TASK STATEMENT
Transcribe the whole listing exactly; the images stay out.

RECORDS SUPPLIED
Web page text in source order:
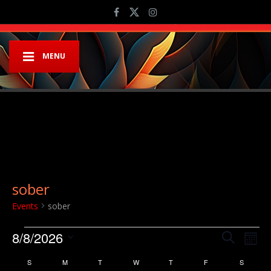
MENU
sober
Events sober
Events Search
8/8/2026
Calendar
S MMONDAY T WWEDNESDAY
TTHURSDAY
F S
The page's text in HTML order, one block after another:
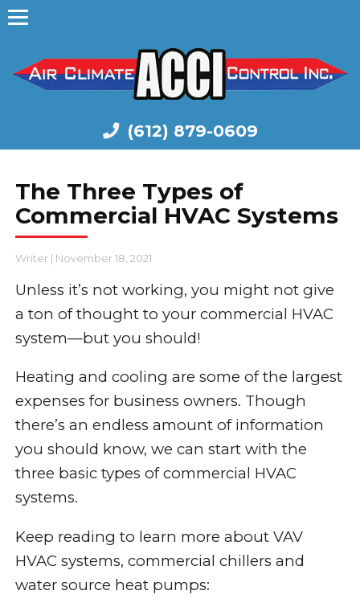
(612) 879-0609
The Three Types of
Commercial HVAC Systems
Writer | November 18, 2021
Unless it’s not working, you might not give
a ton of thought to your commercial HVAC
system—but you should!
Heating and cooling are some of the largest
expenses for business owners. Though
there’s an endless amount of information
you should know, we can start with the
three basic types of commercial HVAC
systems.
Keep reading to learn more about VAV
HVAC systems, commercial chillers and
water source heat pumps:
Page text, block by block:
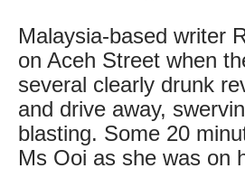
Malaysia-based writer
on Aceh Street when
several clearly drunk
and drive away,
blasting. Some 20
Ms Ooi as she was on
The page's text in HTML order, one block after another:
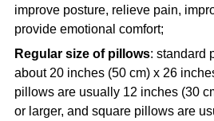
improve posture, relieve pain,
provide emotional comfort;
Regular size of pillows: standard
about 20 inches (50 cm) x 26
pillows are usually 12 inches (30
or larger, and square pillows are
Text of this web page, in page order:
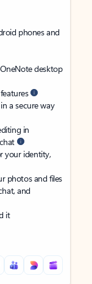
phones and
desktop
a secure way
in
your identity,
photos and files
and
it
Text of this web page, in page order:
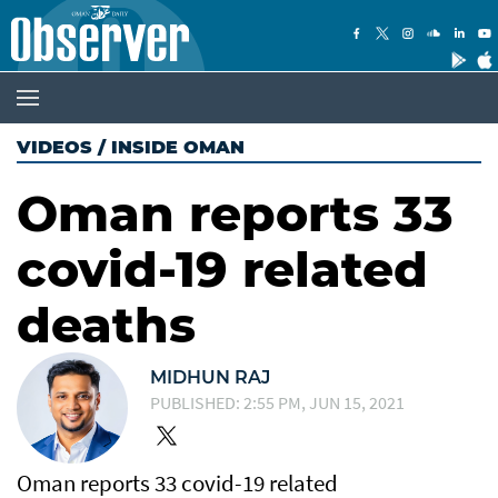
VIDEOS / INSIDE OMAN
Oman reports 33
covid-19 related
deaths
MIDHUN RAJ
PUBLISHED: 2:55 PM, JUN 15, 2021
Oman reports 33 covid-19 related
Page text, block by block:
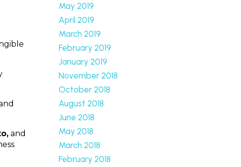
and
May 2019
April 2019
March 2019
February 2019
January 2019
November 2018
October 2018
August 2018
June 2018
May 2018
March 2018
February 2018
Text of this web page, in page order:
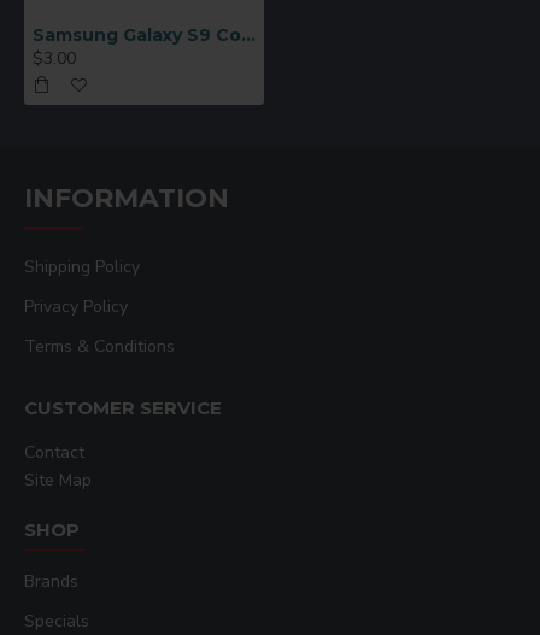
Samsung Galaxy S9 Cover (Rubber, Black
$3.00
INFORMATION
Shipping Policy
Privacy Policy
Terms & Conditions
CUSTOMER SERVICE
Contact
Site Map
SHOP
Brands
Specials
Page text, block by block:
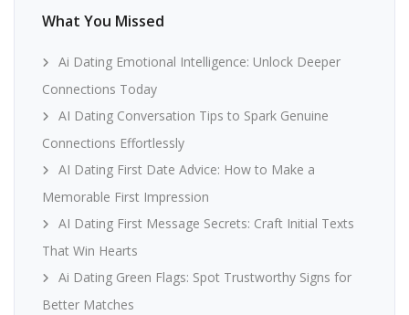
What You Missed
Ai Dating Emotional Intelligence: Unlock Deeper
Connections Today
AI Dating Conversation Tips to Spark Genuine
Connections Effortlessly
AI Dating First Date Advice: How to Make a
Memorable First Impression
AI Dating First Message Secrets: Craft Initial Texts
That Win Hearts
Ai Dating Green Flags: Spot Trustworthy Signs for
Better Matches
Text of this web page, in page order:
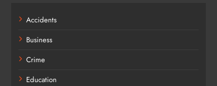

YOUR SOLUTION
Web page text in source order:
MENU
sober
Events sober
Events Search
8/8/2026
Calendar
S MMONDAY T WWEDNESDAY
TTHURSDAY
F S
The page's text in HTML order, one block after another:
(612) 879-0609
The Three Types of
Commercial HVAC Systems
Writer | November 18, 2021
Unless it’s not working, you might not give
a ton of thought to your commercial HVAC
system—but you should!
Heating and cooling are some of the largest
expenses for business owners. Though
there’s an endless amount of information
you should know, we can start with the
three basic types of commercial HVAC
systems.
Keep reading to learn more about VAV
HVAC systems, commercial chillers and
water source heat pumps:
Page text, block by block:
Malaysia-based writer
on Aceh Street when
several clearly drunk
and drive away,
blasting. Some 20
Ms Ooi as she was on
The page's text in HTML order, one block after another:
improve posture, relieve pain,
provide emotional comfort;
Regular size of pillows: standard
about 20 inches (50 cm) x 26
pillows are usually 12 inches (30
or larger, and square pillows are
Text of this web page, in page order:
phones and
desktop
a secure way
in
your identity,
photos and files
and
it
Text of this web page, in page order:
VIDEOS / INSIDE OMAN
Oman reports 33
covid-19 related
deaths
MIDHUN RAJ
PUBLISHED: 2:55 PM, JUN 15, 2021
Oman reports 33 covid-19 related
Page text, block by block:
and
May 2019
April 2019
March 2019
February 2019
January 2019
November 2018
October 2018
August 2018
June 2018
May 2018
March 2018
February 2018
Text of this web page, in page order:
Samsung Galaxy S9 Cover (Rubber, Black
$3.00
INFORMATION
Shipping Policy
Privacy Policy
Terms & Conditions
CUSTOMER SERVICE
Contact
Site Map
SHOP
Brands
Specials
Page text, block by block:
What You Missed
Ai Dating Emotional Intelligence: Unlock Deeper
Connections Today
AI Dating Conversation Tips to Spark Genuine
Connections Effortlessly
AI Dating First Date Advice: How to Make a
Memorable First Impression
AI Dating First Message Secrets: Craft Initial Texts
That Win Hearts
Ai Dating Green Flags: Spot Trustworthy Signs for
Better Matches
Text of this web page, in page order:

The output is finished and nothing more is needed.